◆ **Task details**
Exact copy, pictures excluded: write out every line below.

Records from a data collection
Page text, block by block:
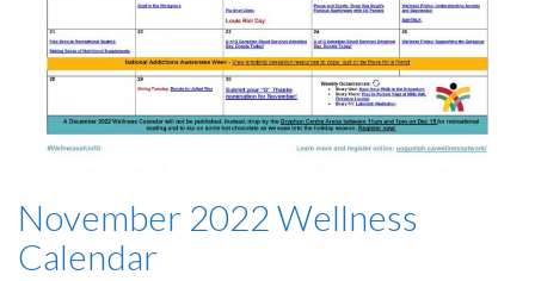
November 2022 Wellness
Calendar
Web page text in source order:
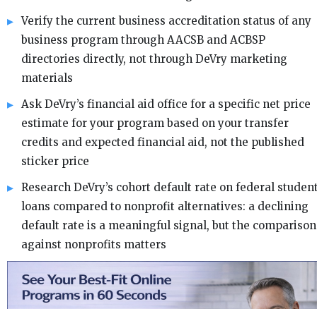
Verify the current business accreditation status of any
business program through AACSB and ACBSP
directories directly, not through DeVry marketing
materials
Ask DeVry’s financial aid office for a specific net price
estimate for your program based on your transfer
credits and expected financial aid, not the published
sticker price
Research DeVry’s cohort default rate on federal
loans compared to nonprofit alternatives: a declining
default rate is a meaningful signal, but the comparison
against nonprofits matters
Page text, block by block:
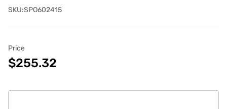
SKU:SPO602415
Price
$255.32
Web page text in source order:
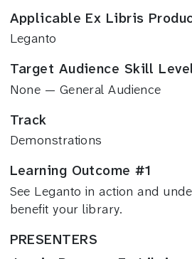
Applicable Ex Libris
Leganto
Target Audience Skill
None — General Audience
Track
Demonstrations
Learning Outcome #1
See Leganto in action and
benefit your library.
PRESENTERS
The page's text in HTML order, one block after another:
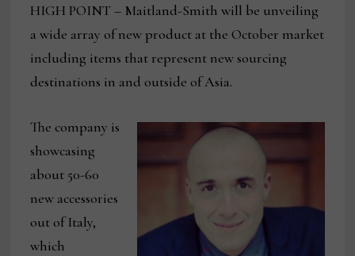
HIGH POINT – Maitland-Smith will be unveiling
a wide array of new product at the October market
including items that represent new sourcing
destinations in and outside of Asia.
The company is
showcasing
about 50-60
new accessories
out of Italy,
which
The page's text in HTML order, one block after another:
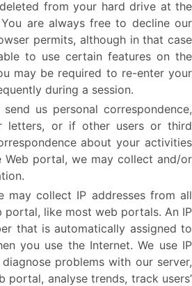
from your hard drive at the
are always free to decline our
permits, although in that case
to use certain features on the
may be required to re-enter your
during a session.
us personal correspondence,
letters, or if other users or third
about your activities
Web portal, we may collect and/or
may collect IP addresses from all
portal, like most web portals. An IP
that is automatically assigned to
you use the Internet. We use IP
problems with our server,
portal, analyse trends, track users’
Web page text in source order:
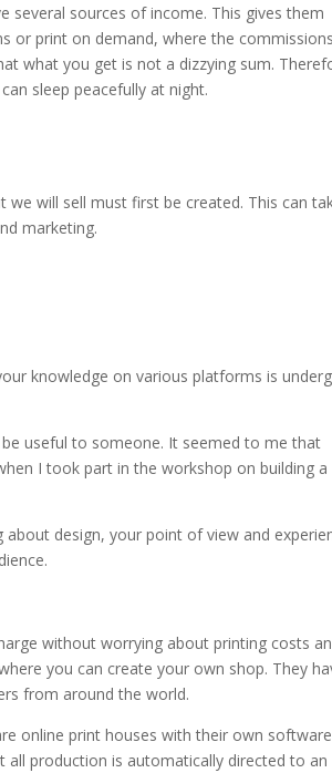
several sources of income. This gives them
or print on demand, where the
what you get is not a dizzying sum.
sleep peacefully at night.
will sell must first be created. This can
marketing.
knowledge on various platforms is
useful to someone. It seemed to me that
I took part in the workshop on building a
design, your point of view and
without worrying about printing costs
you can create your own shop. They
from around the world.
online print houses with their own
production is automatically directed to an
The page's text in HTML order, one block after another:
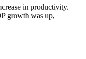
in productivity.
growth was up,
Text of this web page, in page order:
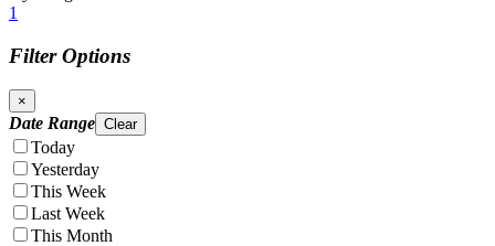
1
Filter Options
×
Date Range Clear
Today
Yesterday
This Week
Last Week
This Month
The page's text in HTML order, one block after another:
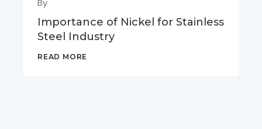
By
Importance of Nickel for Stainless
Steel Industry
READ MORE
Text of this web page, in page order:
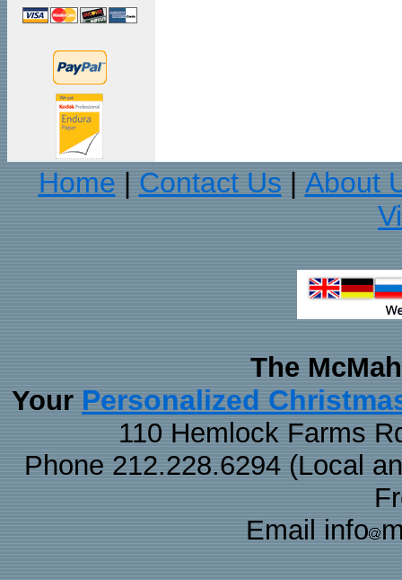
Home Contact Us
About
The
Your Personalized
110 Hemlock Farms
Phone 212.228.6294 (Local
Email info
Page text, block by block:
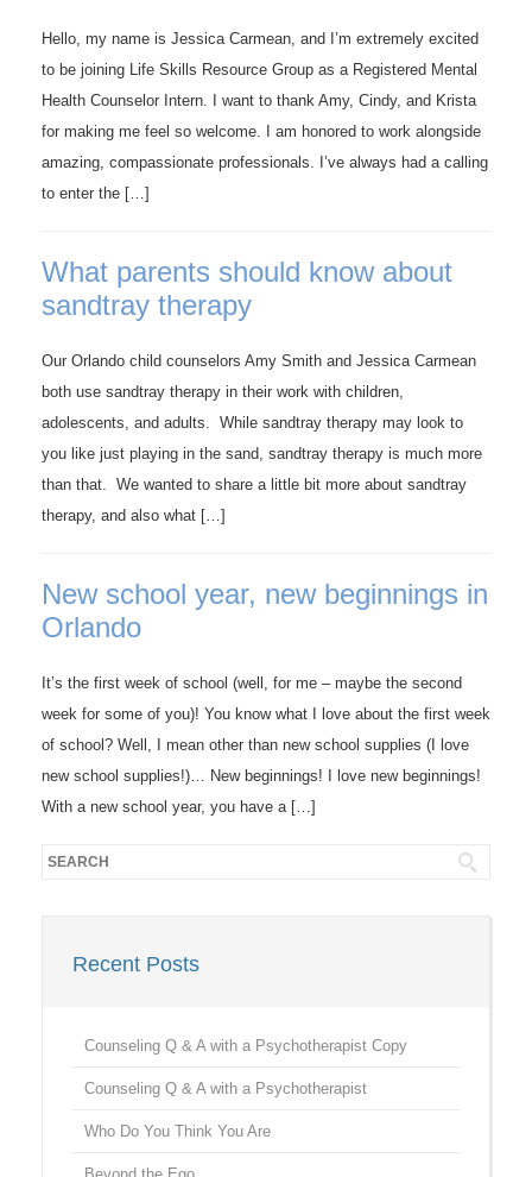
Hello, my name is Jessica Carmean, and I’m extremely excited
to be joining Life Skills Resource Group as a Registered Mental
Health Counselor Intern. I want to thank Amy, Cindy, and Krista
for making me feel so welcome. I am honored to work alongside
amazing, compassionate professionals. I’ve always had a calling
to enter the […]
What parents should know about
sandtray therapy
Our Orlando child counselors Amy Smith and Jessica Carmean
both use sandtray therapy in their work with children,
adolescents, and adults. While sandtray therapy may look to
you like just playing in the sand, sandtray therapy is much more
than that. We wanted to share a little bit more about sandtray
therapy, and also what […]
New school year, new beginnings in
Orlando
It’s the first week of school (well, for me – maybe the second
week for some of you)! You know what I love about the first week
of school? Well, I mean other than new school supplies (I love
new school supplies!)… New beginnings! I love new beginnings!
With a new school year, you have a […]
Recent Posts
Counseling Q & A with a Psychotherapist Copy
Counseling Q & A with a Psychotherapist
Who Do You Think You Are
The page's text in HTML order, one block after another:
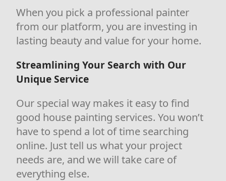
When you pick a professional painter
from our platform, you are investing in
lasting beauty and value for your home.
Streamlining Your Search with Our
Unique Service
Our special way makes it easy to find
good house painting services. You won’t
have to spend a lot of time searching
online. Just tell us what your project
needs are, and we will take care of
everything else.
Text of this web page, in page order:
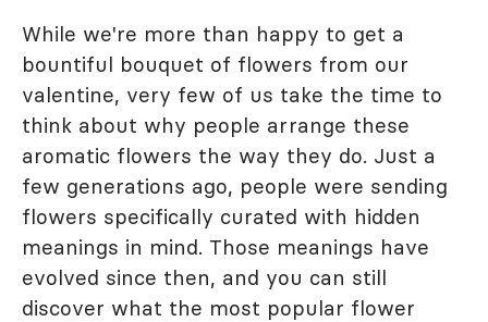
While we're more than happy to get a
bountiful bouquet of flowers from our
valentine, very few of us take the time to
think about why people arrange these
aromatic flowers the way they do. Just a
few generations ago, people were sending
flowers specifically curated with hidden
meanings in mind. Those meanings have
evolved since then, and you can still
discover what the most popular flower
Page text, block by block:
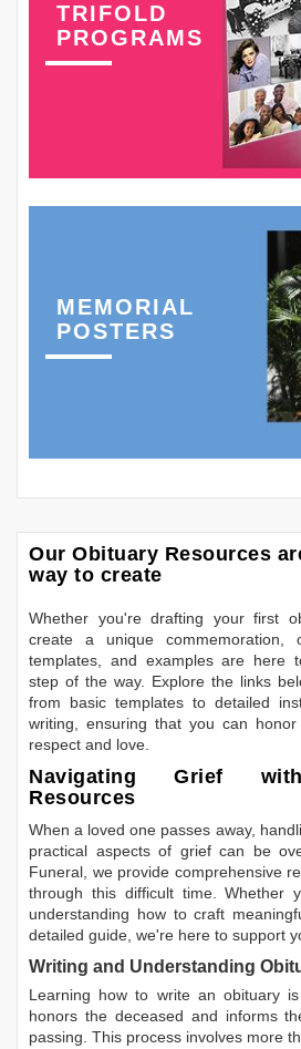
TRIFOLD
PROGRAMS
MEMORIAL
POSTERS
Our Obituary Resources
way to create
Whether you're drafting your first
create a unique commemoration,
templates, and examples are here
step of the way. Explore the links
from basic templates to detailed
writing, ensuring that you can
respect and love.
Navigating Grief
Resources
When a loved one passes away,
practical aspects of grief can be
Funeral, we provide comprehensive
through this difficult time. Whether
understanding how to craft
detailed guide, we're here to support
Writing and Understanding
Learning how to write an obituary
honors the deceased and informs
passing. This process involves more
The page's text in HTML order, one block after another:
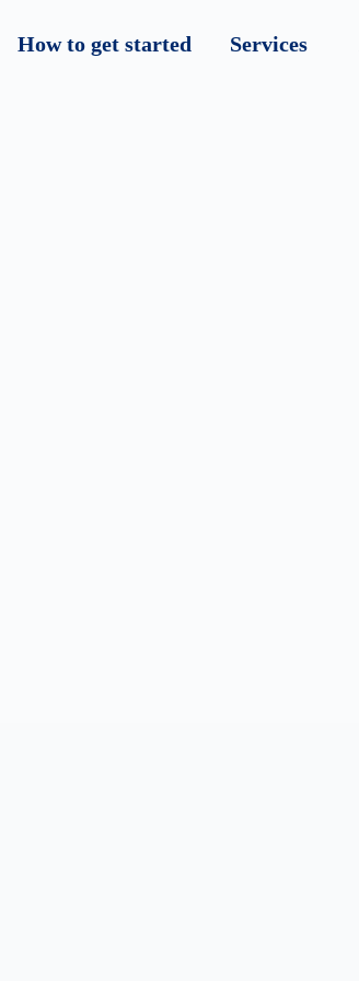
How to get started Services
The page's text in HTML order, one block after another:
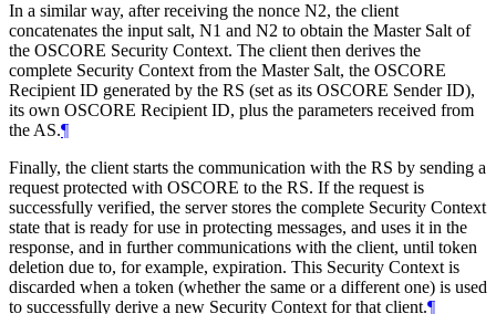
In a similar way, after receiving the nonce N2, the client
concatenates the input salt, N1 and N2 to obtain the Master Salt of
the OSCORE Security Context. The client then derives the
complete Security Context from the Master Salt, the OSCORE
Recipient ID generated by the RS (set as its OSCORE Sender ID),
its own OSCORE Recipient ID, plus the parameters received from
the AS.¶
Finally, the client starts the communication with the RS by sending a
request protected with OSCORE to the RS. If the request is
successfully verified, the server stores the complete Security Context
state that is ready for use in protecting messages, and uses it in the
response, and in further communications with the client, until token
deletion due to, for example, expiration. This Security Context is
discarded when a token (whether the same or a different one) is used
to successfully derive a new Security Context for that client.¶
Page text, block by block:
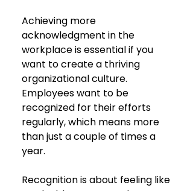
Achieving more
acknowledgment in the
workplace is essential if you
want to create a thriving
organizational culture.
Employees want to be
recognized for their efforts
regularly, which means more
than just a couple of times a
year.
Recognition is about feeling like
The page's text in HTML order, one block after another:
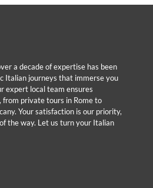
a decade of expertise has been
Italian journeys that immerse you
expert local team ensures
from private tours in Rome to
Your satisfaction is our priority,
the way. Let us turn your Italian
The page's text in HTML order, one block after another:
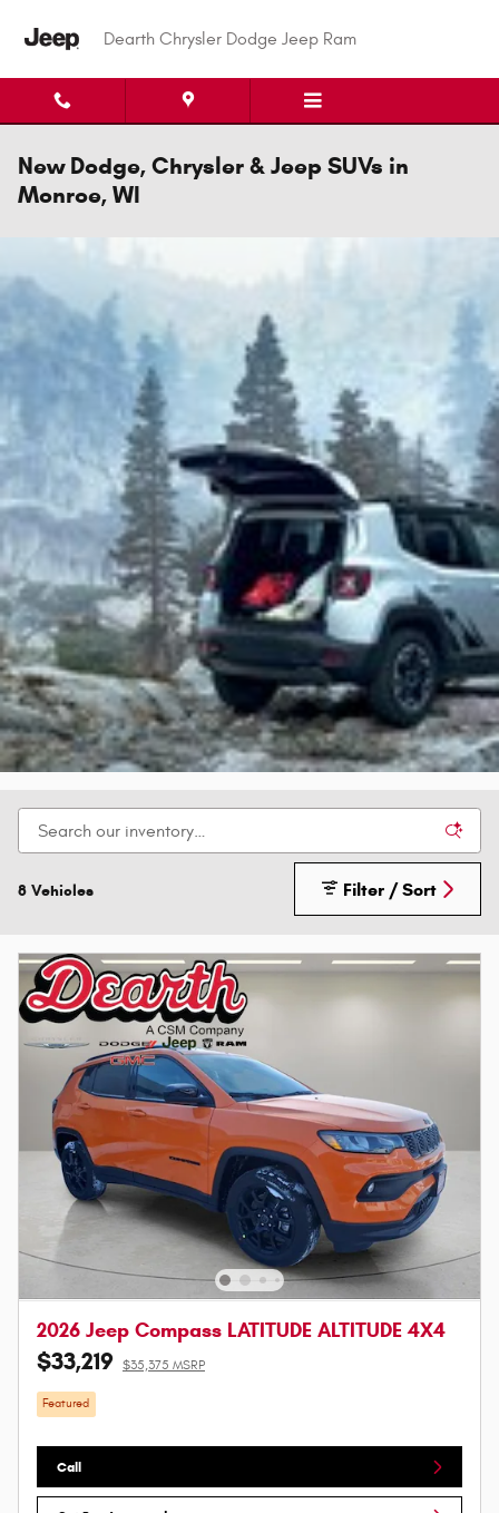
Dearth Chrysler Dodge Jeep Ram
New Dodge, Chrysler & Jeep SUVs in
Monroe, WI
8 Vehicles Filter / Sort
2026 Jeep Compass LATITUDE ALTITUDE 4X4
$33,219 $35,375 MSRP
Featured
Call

◆ **Answer to the problem**
Page text, block by block:
November 2022 Wellness
Calendar
Web page text in source order:
Verify the current business accreditation status of any
business program through AACSB and ACBSP
directories directly, not through DeVry marketing
materials
Ask DeVry’s financial aid office for a specific net price
estimate for your program based on your transfer
credits and expected financial aid, not the published
sticker price
Research DeVry’s cohort default rate on federal
loans compared to nonprofit alternatives: a declining
default rate is a meaningful signal, but the comparison
against nonprofits matters
Page text, block by block:
SKU:SPO602415
Price
$255.32
Web page text in source order:
Applicable Ex Libris
Leganto
Target Audience Skill
None — General Audience
Track
Demonstrations
Learning Outcome #1
See Leganto in action and
benefit your library.
PRESENTERS
The page's text in HTML order, one block after another:
HIGH POINT – Maitland-Smith will be unveiling
a wide array of new product at the October market
including items that represent new sourcing
destinations in and outside of Asia.
The company is
showcasing
about 50-60
new accessories
out of Italy,
which
The page's text in HTML order, one block after another:
from your hard drive at the
are always free to decline our
permits, although in that case
to use certain features on the
may be required to re-enter your
during a session.
us personal correspondence,
letters, or if other users or third
about your activities
Web portal, we may collect and/or
may collect IP addresses from all
portal, like most web portals. An IP
that is automatically assigned to
you use the Internet. We use IP
problems with our server,
portal, analyse trends, track users’
Web page text in source order:
several sources of income. This gives them
or print on demand, where the
what you get is not a dizzying sum.
sleep peacefully at night.
will sell must first be created. This can
marketing.
knowledge on various platforms is
useful to someone. It seemed to me that
I took part in the workshop on building a
design, your point of view and
without worrying about printing costs
you can create your own shop. They
from around the world.
online print houses with their own
production is automatically directed to an
The page's text in HTML order, one block after another:
in productivity.
growth was up,
Text of this web page, in page order:
1
Filter Options
×
Date Range Clear
Today
Yesterday
This Week
Last Week
This Month
The page's text in HTML order, one block after another:
By
Importance of Nickel for Stainless
Steel Industry
READ MORE
Text of this web page, in page order:
Home Contact Us
About
The
Your Personalized
110 Hemlock Farms
Phone 212.228.6294 (Local
Email info
Page text, block by block:
Hello, my name is Jessica Carmean, and I’m extremely excited
to be joining Life Skills Resource Group as a Registered Mental
Health Counselor Intern. I want to thank Amy, Cindy, and Krista
for making me feel so welcome. I am honored to work alongside
amazing, compassionate professionals. I’ve always had a calling
to enter the […]
What parents should know about
sandtray therapy
Our Orlando child counselors Amy Smith and Jessica Carmean
both use sandtray therapy in their work with children,
adolescents, and adults. While sandtray therapy may look to
you like just playing in the sand, sandtray therapy is much more
than that. We wanted to share a little bit more about sandtray
therapy, and also what […]
New school year, new beginnings in
Orlando
It’s the first week of school (well, for me – maybe the second
week for some of you)! You know what I love about the first week
of school? Well, I mean other than new school supplies (I love
new school supplies!)… New beginnings! I love new beginnings!
With a new school year, you have a […]
Recent Posts
Counseling Q & A with a Psychotherapist Copy
Counseling Q & A with a Psychotherapist
Who Do You Think You Are
The page's text in HTML order, one block after another:
When you pick a professional painter
from our platform, you are investing in
lasting beauty and value for your home.
Streamlining Your Search with Our
Unique Service
Our special way makes it easy to find
good house painting services. You won’t
have to spend a lot of time searching
online. Just tell us what your project
needs are, and we will take care of
everything else.
Text of this web page, in page order:
While we're more than happy to get a
bountiful bouquet of flowers from our
valentine, very few of us take the time to
think about why people arrange these
aromatic flowers the way they do. Just a
few generations ago, people were sending
flowers specifically curated with hidden
meanings in mind. Those meanings have
evolved since then, and you can still
discover what the most popular flower
Page text, block by block:
TRIFOLD
PROGRAMS
MEMORIAL
POSTERS
Our Obituary Resources
way to create
Whether you're drafting your first
create a unique commemoration,
templates, and examples are here
step of the way. Explore the links
from basic templates to detailed
writing, ensuring that you can
respect and love.
Navigating Grief
Resources
When a loved one passes away,
practical aspects of grief can be
Funeral, we provide comprehensive
through this difficult time. Whether
understanding how to craft
detailed guide, we're here to support
Writing and Understanding
Learning how to write an obituary
honors the deceased and informs
passing. This process involves more
The page's text in HTML order, one block after another:
How to get started Services
The page's text in HTML order, one block after another:
In a similar way, after receiving the nonce N2, the client
concatenates the input salt, N1 and N2 to obtain the Master Salt of
the OSCORE Security Context. The client then derives the
complete Security Context from the Master Salt, the OSCORE
Recipient ID generated by the RS (set as its OSCORE Sender ID),
its own OSCORE Recipient ID, plus the parameters received from
the AS.¶
Finally, the client starts the communication with the RS by sending a
request protected with OSCORE to the RS. If the request is
successfully verified, the server stores the complete Security Context
state that is ready for use in protecting messages, and uses it in the
response, and in further communications with the client, until token
deletion due to, for example, expiration. This Security Context is
discarded when a token (whether the same or a different one) is used
to successfully derive a new Security Context for that client.¶
Page text, block by block:
Achieving more
acknowledgment in the
workplace is essential if you
want to create a thriving
organizational culture.
Employees want to be
recognized for their efforts
regularly, which means more
than just a couple of times a
year.
Recognition is about feeling like
The page's text in HTML order, one block after another:
a decade of expertise has been
Italian journeys that immerse you
expert local team ensures
from private tours in Rome to
Your satisfaction is our priority,
the way. Let us turn your Italian
The page's text in HTML order, one block after another:
Dearth Chrysler Dodge Jeep Ram
New Dodge, Chrysler & Jeep SUVs in
Monroe, WI
8 Vehicles Filter / Sort
2026 Jeep Compass LATITUDE ALTITUDE 4X4
$33,219 $35,375 MSRP
Featured
Call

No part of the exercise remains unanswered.